The 3D implementation follows, but it works - incorrectly. First, you need to be aware of the limitations of hardware images. It depends on your computer's graphics card, my computer is just weak, so I had to split the image into 2500 hardware images. These are then rendered. It is necessary to recalculate the mouse coordinates and there is a problem. 3D Maptriangle is not very suitable for normal 2D rendering, notice after launch that the mouse reacts across the width of the screen, but the 3D view is rendered depending on the distance. Try it yourself by changing the Z-axis coordinates on lines 41, 42 and 46, 47, just change the number -4 to another negative number. A negative number indicates the distance in depth, a positive number would mean that the object is in front of the monitor (behind your back) and therefore will not be rendered.

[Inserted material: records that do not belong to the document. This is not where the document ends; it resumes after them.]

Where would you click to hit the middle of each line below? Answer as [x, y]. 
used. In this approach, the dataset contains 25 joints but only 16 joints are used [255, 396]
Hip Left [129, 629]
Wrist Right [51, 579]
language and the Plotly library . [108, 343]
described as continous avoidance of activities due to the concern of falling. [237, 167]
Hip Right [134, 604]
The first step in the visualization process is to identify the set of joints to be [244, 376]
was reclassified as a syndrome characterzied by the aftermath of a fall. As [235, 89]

Move the mouse over the image in the X-axis, a wave will be formed with the image, as the intention showed in the previous case - but not quite accurate. And that is the question. Why is the wave not accurate?
Code: (Select All)
S = _ScreenImage
dW = Fix(_DesktopWidth / 50)
dH = Fix(_DesktopHeight / 50)
Screen _NewImage(_DesktopWidth, _DesktopHeight, 32)
Dim T(49, 49) As Long
For y = 0 To 49
For x = 0 To 49
V = _NewImage(dW, dH, 32)
_PutImage (0, 0), S, V, (x * dW - 1, y * dH - 1)-(x * dW + dW - 1, y * dH + dH - 1)

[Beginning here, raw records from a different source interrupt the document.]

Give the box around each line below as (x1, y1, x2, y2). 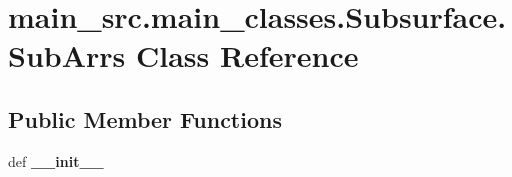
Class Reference (135, 35, 359, 76)
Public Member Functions (8, 103, 282, 134)
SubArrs (8, 35, 126, 76)
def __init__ (8, 150, 104, 171)

T(x, y) = _CopyImage(V, 33)
_FreeImage V
Next x
Next y
'above we converting screen image to small hardware images, 50 in X axis, 50 in Y axis, total 2500 textures
'let set 3DX from -3 to 3:
X3Dstp = 6 / 50 ' step for 3D drawing in X (we are here in OpenGL coordinate system)

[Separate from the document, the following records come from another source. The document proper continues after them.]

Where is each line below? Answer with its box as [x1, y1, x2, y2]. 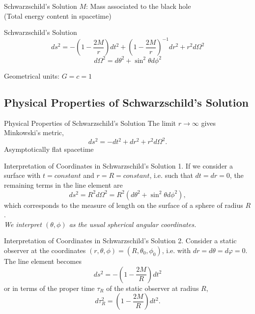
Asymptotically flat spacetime [4, 144, 94, 154]
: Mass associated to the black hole [86, 1, 191, 11]
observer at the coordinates [4, 245, 86, 256]
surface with [4, 170, 41, 180]
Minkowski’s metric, [4, 127, 64, 138]
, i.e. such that [149, 170, 193, 180]
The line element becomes [4, 256, 82, 266]
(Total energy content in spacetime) [4, 10, 112, 21]

krok = _Pi / 10 ' step for SINUS, it draws depth in this example
'let set 3DY from -3 to 3:
Y3Dstp = 6 / 50 ' step for Y drawing for 3D
x3d = -3 'default values
Y3D = -3
Do
For yy = 0 To 49 'both FOR loops are here use for array T, not for drawing!
SinP = 0
For xx = 0 To 49
While _MouseInput: Wend
mxo = -_DesktopWidth / 2 + _MouseX 'because MapTriangle 3D use Open GL coordinate system, mouse coordinates must be recalculated
mx = mxo / 6 / 50
x3d = x3d + X3Dstp ' Variable for drawing in X axis
If x3d < mx - X3Dstp * 5 Or x3d > mx + X3Dstp * 5 Then 'condition for mouse effect
Z = -4
Z2 = -4
If mx < X3Dstp * 5 Then SinP = 0 Else SinP = (X3Dstp * 5 - mx) * krok
If mx > X3Dstp * 5 Then SinP = 0 Else SinP = (X3Dstp * 5 + mx) * krok
Else
Z = -4 + Sin(SinP) / 2
Z2 = -4 + Sin(SinP + krok) / 2
SinP = SinP + krok
End If
_MapTriangle (0, dH)-(dW, dH)-(0, 0), T(xx, 49 - yy) To(x3d, Y3D, Z)-(x3d + X3Dstp, Y3D, Z2)-(x3d, Y3D + Y3Dstp, Z), 0 'draw hardware images to screen (note the swapping of coordinates, as OpenGL renders in reverse)
_MapTriangle (dW, dH)-(0, 0)-(dW, 0), T(xx, 49 - yy) To(x3d + X3Dstp, Y3D, Z2)-(x3d, Y3D + Y3Dstp, Z)-(x3d + X3Dstp, Y3D + Y3Dstp, Z2), 0
Next xx
x3d = -3 ' reset X3D variable used for drawing to default value
Y3D = Y3D + Y3Dstp ' Y3D is used for drawing in 3D
Next yy
Y3D = -3 ' reset Y3D to default value
_Display ' show it all
_Limit 20
Loop